Classifications

• • F—MECHANICAL ENGINEERING; LIGHTING; HEATING; WEAPONS; BLASTING
  • F42—AMMUNITION; BLASTING
  • F42B—EXPLOSIVE CHARGES, e.g. FOR BLASTING, FIREWORKS, AMMUNITION
  • F42B3/00—Blasting cartridges, i.e. case and explosive
  • F42B3/10—Initiators therefor
  • F42B3/12—Bridge initiators
  • F42B3/121—Initiators with incorporated integrated circuit
• • F—MECHANICAL ENGINEERING; LIGHTING; HEATING; WEAPONS; BLASTING
  • F42—AMMUNITION; BLASTING
  • F42B—EXPLOSIVE CHARGES, e.g. FOR BLASTING, FIREWORKS, AMMUNITION
  • F42B3/00—Blasting cartridges, i.e. case and explosive
  • F42B3/10—Initiators therefor
  • F42B3/195—Manufacture
  • F42B3/198—Manufacture of electric initiator heads e.g., testing, machines
• • B—PERFORMING OPERATIONS; TRANSPORTING
  • B60—VEHICLES IN GENERAL
  • B60R—VEHICLES, VEHICLE FITTINGS, OR VEHICLE PARTS, NOT OTHERWISE PROVIDED FOR
  • B60R21/00—Arrangements or fittings on vehicles for protecting or preventing injuries to occupants or pedestrians in case of accidents or other traffic risks
  • B60R21/02—Occupant safety arrangements or fittings, e.g. crash pads
  • B60R21/16—Inflatable occupant restraints or confinements designed to inflate upon impact or impending impact, e.g. air bags
  • B60R21/26—Inflatable occupant restraints or confinements designed to inflate upon impact or impending impact, e.g. air bags characterised by the inflation fluid source or means to control inflation fluid flow
  • B60R2021/26029—Ignitors

Definitions

• the field of the present invention is that of pyrotechnic initiators / that is to say components making it possible to transmit a pyrotechnic effect in a pyrotechnic chain.
• Their external profile thus has a generally cylindrical shape which is intended to cooperate with a complementary cavity of the gas generator or of the pyromechanism.
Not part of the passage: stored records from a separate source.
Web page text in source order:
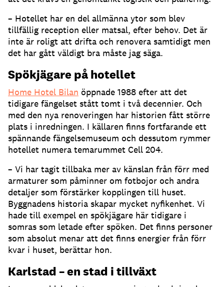
– Hotellet har en del allmänna ytor som blev
tillfällig reception eller matsal, efter behov. Det är
inte är roligt att drifta och renovera samtidigt men
det har gått väldigt bra måste jag säga.
Spökjägare på hotellet
Home Hotel Bilan öppnade 1988 efter att det
tidigare fängelset stått tomt i två decennier. Och
med den nya renoveringen har historien fått större
plats i inredningen. I källaren finns fortfarande ett
spännande fängelsemuseum och dessutom rymmer
hotellet numera temarummet Cell 204.
– Vi har tagit tillbaka mer av känslan från förr med
armaturer som påminner om fotbojor och andra
detaljer som förstärker kopplingen till huset.
Byggnadens historia skapar mycket nyfikenhet. Vi
hade till exempel en spökjägare här tidigare i
somras som letade efter spöken. Det finns personer
som absolut menar att det finns energier från förr
kvar i huset, berättar hon.
Karlstad – en stad i tillväxt
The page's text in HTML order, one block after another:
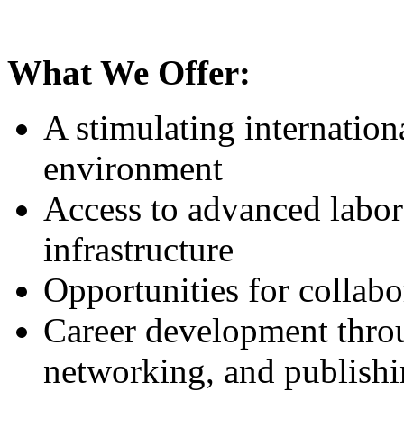
What We Offer:
A stimulating
environment
Access to advanced
infrastructure
Opportunities for
Career development
networking, and
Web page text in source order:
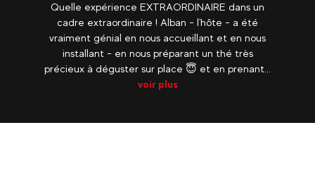
Quelle expérience EXTRAORDINAIRE dans un
cadre extraordinaire ! Alban - l'hôte - a été
vraiment génial en nous accueillant et en nous
installant - en nous préparant un thé très
précieux à déguster sur place 😇 et en prenant...
voir plus
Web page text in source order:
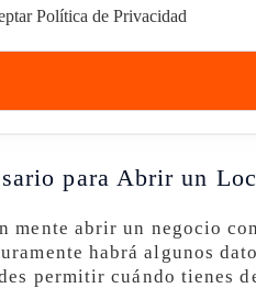
Política de Privacidad
para Abrir un
mente abrir un negocio
habrá algunos
permitir cuándo tienes
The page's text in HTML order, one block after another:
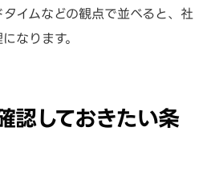
イムなどの観点で並べると、社
なります。
認しておきたい条
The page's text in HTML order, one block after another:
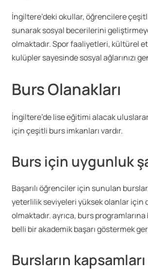
İngiltere’deki okullar, öğrencilere
sunarak sosyal becerilerini
olmaktadır. Spor faaliyetleri, kültürel
kulüpler sayesinde sosyal ağlarınızı
Burs Olanakları
İngiltere’de lise eğitimi alacak
için çeşitli burs imkanları vardır.
Burs için uygunluk
Başarılı öğrenciler için sunulan
yeterlilik seviyeleri yüksek olanlar için
olmaktadır. ayrıca, burs
belli bir akademik başarı göstermek
Bursların kapsamları
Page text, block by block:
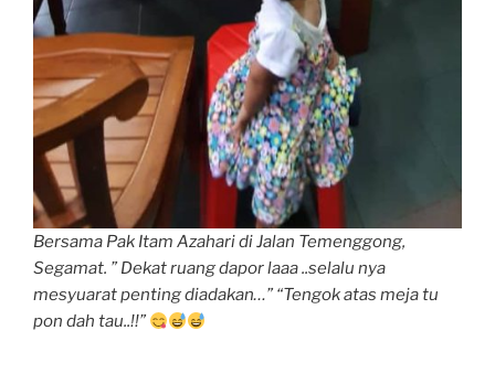
Bersama Pak Itam Azahari di Jalan Temenggong,
Segamat. ” Dekat ruang dapor laaa ..selalu nya
mesyuarat penting diadakan…” “Tengok atas meja tu
pon dah tau..!!”
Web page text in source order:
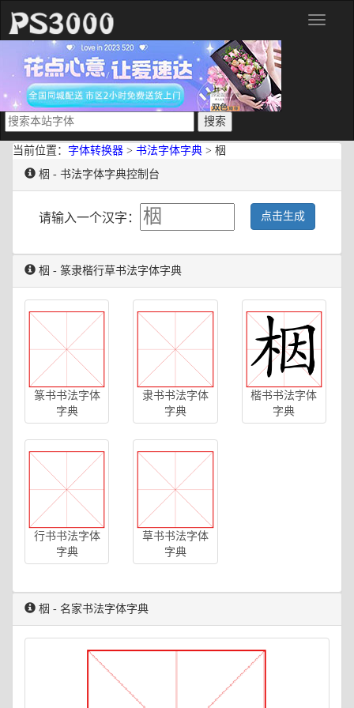
分
当前位置： 字体转换器 > 书法字体字典 > 栶
栶 - 书法字体字典控制台
请输入一个汉字： 点击生成
栶 - 篆隶楷行草书法字体字典
篆书书法字体
字典
隶书书法字体
字典
楷书书法字体
字典
行书书法字体
字典
草书书法字体
字典
栶 - 名家书法字体字典
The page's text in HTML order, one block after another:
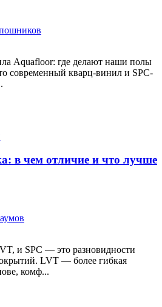
Aquafloor: где делают наши полы
современный кварц-винил и SPC-
в чем отличие и что лучше
и SPC — это разновидности
LVT — более гибкая
комф...
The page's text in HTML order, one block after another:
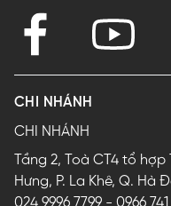
CHI NHÁNH
CHI NHÁNH
Tầng 2, Toà CT4 tổ
Hưng, P. La Khê, Q. Hà

They also have a bead which acts as a stop during assembly, a bead which also makes it possible to ensure sealing by serving as a bearing surface for an O-ring.
• These initiator boxes are generally produced by injection or overmolding.
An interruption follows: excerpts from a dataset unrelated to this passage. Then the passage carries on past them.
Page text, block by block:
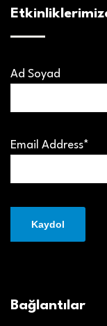
Ad Soyad
Email Address*
Bağlantılar
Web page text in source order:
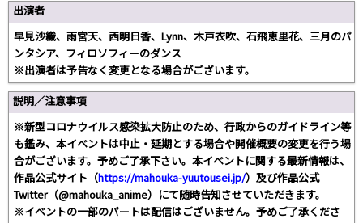
出演者
早見沙織、雨宮天、西明日香、Lynn、木戸衣吹、石飛恵里花、三月のパ
ンタシア、フィロソフィーのダンス
※出演者は予告なく変更となる場合がございます。
説明／注意事項
※新型コロナウイルス感染拡大防止のため、行政からのガイドライン等
も鑑み、本イベントは中止・延期とする場合や開催概要の変更を行う場
合がございます。予めご了承下さい。本イベントに関する最新情報は、
作品公式サイト（https://mahouka-yuutousei.jp/）及び作品公式
Twitter（@mahouka_anime）にて随時告知させていただきます。
※イベントの一部のパートは配信はございません。予めご了承くださ
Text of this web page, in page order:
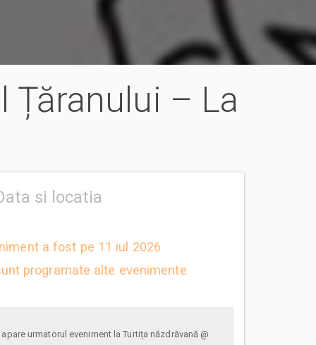
Țăranului – La
si locatia
a fost pe 11 iul 2026
programate alte evenimente
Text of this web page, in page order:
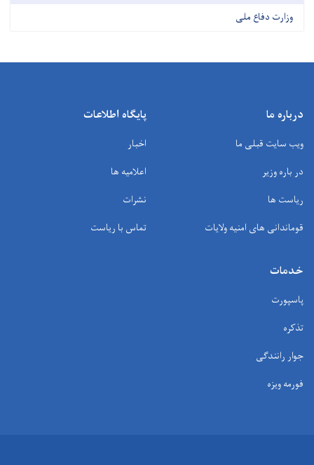
وزارت دفاع ملی
درباره ما
ویب سایت قبلی ما
در باره وزیر
ریاست ها
قوماندانی های امنیه ولایات
پایگاه اطلاعات
اخبار
اعلامیه ها
نشرات
تماس با ریاست
خدمات
پاسپورت
تذکره
جوار رانندگی
فورمه ویزه
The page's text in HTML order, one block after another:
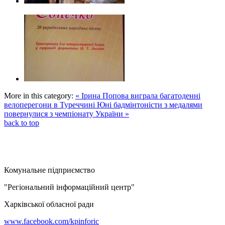
More in this category: « Ірина Попова виграла багатоденні
велоперегони в Туреччині Юні бадмінтоністи з медалями
повернулися з чемпіонату України »
back to top
Комунальне підприємство
"Регіональний інформаційний центр"
Харківської обласної ради
www.facebook.com/kpinforic

• the initiator according to the invention has a structure which makes it possible to manufacture it at a lower cost for a given external geometry.
• the mounting method according to the invention also allows lower cost to produce initiators having various external dimensions.
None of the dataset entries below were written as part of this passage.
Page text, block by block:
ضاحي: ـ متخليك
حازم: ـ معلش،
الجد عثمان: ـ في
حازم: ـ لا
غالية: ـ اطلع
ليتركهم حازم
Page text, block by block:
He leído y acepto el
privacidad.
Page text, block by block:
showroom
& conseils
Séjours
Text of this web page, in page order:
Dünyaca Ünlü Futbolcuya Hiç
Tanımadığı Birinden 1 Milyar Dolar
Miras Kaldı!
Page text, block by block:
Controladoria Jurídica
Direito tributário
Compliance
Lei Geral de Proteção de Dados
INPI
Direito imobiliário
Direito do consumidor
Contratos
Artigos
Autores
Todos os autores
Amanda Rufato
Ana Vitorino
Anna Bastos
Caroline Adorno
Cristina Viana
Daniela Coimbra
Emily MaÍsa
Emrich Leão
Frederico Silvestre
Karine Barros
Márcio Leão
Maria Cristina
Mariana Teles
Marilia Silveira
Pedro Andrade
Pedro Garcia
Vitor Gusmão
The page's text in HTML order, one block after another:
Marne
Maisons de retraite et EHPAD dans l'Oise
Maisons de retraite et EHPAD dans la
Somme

• the method according to the invention also makes it possible to easily integrate into the initiator electronic components providing additional functions (electromagnetic or electrostatic protection, logic circuits, firing device, etc.). Thanks to the invention, the internal part of the initiator is the same regardless of the external geometry of the complete component. It is therefore possible to mass produce the essential and a priori most expensive part of the initiator, ie the box which contains the pyrotechnic composition as well as its initiation means.
• the initiator is then personalized by placing this box in an envelope having external dimensions appropriate to the needs of a client.
• the subject of the invention is a pyrotechnic initiator comprising at least one pyrotechnic composition disposed inside a housing composed of a substantially cylindrical case extended by at least two pins, initiator characterized in that the housing is disposed at the 'interior of an envelope formed by the joining of at least two shells, envelope defining an internal volume receiving the housing.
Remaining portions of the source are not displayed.